Agents independently explore strategies (feature combinations, detection thresholds, per-subject adaptation), and CORAL scores each attempt against a target metric. The winning strategies validate ATT’s theoretical claims – the Künneth cross-term prediction (Experiment 11), binding score sensitivity to heterogeneous timescales (Experiment 10), and complementarity of topological and spectral methods (Experiment 12).

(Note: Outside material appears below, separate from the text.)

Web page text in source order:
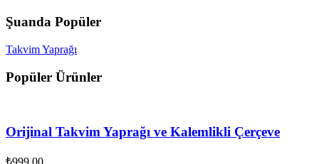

Experiments 13–14 extend ATT’s scope from dynamical systems to transformer hidden states. Experiment 13 was conducted via a 10-direction research roadmap, each direction building on ATT infrastructure (PersistenceAnalyzer, BindingDetector) adapted for point clouds extracted from LLM layers. Experiment 14 was conducted in a standalone repository (topo-confidence) using CORAL for feature engineering, followed by a rigorous 4-phase validation protocol (reproduction, holdout evaluation, tier ablation, seed sensitivity, routing prototype).

CORAL Archive ¶

Full artifacts from the automated experiment search are stored in coral_archive/ at the repository root:

108 scored attempts (JSON) with commit hashes, scores, and strategy descriptions
53 agent notes (Markdown) capturing discovery insights and synthesis
4 task summaries with winning strategies and key findings

See coral_archive/README.md for details.